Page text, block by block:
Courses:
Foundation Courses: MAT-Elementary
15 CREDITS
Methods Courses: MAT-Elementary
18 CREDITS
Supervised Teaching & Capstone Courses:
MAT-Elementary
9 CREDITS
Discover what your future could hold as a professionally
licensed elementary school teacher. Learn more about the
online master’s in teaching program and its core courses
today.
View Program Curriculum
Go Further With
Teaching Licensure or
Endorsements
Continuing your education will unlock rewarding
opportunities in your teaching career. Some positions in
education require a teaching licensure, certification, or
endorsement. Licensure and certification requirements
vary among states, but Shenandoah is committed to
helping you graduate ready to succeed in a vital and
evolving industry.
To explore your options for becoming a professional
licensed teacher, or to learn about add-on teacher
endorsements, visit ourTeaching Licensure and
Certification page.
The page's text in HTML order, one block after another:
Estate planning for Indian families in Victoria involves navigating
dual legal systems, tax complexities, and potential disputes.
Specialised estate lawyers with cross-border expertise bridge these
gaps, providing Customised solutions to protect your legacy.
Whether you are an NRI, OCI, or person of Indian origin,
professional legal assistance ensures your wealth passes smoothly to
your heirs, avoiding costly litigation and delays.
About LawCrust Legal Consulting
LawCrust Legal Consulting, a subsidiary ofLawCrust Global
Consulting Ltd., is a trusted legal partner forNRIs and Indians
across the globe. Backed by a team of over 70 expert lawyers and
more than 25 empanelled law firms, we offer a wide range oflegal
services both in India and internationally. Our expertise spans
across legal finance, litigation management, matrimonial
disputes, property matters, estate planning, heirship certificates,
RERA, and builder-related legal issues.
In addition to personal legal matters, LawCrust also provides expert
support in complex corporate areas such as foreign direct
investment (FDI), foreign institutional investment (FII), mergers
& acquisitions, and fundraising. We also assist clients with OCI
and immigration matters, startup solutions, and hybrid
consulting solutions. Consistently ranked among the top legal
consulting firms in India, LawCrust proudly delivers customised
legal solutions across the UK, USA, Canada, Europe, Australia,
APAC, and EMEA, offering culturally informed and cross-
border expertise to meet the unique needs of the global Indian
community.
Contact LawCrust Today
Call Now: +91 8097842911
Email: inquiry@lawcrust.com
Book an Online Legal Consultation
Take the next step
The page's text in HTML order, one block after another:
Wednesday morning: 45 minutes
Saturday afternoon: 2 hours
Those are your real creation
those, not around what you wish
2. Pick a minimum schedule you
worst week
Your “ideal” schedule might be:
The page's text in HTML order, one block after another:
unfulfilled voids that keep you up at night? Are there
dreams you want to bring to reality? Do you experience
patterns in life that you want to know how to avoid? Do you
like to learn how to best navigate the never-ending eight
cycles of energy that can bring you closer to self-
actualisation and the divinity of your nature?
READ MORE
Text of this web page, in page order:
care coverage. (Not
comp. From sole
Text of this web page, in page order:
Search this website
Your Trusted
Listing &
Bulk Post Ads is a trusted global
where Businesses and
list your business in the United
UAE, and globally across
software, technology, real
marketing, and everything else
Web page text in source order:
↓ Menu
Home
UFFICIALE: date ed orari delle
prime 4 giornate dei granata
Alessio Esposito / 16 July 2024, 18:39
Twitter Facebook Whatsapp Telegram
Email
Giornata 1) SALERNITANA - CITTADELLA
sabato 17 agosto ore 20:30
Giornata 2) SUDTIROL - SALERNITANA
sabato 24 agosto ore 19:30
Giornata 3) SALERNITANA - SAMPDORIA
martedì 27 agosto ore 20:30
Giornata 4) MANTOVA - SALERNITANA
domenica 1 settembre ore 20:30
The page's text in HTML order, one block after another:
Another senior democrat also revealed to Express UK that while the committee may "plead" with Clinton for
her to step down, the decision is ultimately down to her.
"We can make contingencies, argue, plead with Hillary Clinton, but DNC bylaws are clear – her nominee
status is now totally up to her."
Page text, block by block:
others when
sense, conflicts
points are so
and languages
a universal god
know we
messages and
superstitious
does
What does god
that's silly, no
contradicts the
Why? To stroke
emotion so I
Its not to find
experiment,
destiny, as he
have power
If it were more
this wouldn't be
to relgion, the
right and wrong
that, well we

※ ※ ※

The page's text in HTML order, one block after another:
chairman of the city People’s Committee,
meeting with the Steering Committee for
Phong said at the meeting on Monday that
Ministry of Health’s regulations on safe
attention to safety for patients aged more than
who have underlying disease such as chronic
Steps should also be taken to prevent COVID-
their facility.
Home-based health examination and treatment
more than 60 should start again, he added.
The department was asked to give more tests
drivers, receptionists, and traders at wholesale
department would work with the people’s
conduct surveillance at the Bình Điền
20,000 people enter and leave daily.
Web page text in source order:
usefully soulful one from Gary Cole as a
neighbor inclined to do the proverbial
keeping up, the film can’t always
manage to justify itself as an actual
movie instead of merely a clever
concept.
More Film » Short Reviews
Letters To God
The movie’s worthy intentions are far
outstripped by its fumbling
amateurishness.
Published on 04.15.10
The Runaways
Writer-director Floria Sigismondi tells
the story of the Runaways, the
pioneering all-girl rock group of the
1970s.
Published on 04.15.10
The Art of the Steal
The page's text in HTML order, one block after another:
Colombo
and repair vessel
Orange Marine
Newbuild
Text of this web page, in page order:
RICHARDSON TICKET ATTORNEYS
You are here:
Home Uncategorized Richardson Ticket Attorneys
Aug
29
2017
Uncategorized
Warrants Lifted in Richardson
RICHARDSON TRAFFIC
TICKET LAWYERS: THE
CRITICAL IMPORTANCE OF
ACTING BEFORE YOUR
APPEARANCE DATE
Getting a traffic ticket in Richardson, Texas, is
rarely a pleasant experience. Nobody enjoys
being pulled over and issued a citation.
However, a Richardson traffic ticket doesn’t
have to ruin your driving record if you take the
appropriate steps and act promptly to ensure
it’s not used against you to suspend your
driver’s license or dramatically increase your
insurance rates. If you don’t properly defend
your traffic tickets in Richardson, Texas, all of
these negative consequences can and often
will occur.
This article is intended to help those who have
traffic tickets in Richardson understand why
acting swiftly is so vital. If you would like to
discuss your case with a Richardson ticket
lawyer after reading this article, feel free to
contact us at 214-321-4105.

※ ※ ※

Out of the data above, set down the lines from the one with "manage to justify itself as an actual" to the one with "traffic tickets in Richardson understand why", both included, exactly as written and with no additions.

*SOLUTION TO THE EXERCISE*
manage to justify itself as an actual
movie instead of merely a clever
concept.
More Film » Short Reviews
Letters To God
The movie’s worthy intentions are far
outstripped by its fumbling
amateurishness.
Published on 04.15.10
The Runaways
Writer-director Floria Sigismondi tells
the story of the Runaways, the
pioneering all-girl rock group of the
1970s.
Published on 04.15.10
The Art of the Steal
The page's text in HTML order, one block after another:
Colombo
and repair vessel
Orange Marine
Newbuild
Text of this web page, in page order:
RICHARDSON TICKET ATTORNEYS
You are here:
Home Uncategorized Richardson Ticket Attorneys
Aug
29
2017
Uncategorized
Warrants Lifted in Richardson
RICHARDSON TRAFFIC
TICKET LAWYERS: THE
CRITICAL IMPORTANCE OF
ACTING BEFORE YOUR
APPEARANCE DATE
Getting a traffic ticket in Richardson, Texas, is
rarely a pleasant experience. Nobody enjoys
being pulled over and issued a citation.
However, a Richardson traffic ticket doesn’t
have to ruin your driving record if you take the
appropriate steps and act promptly to ensure
it’s not used against you to suspend your
driver’s license or dramatically increase your
insurance rates. If you don’t properly defend
your traffic tickets in Richardson, Texas, all of
these negative consequences can and often
will occur.
This article is intended to help those who have
traffic tickets in Richardson understand why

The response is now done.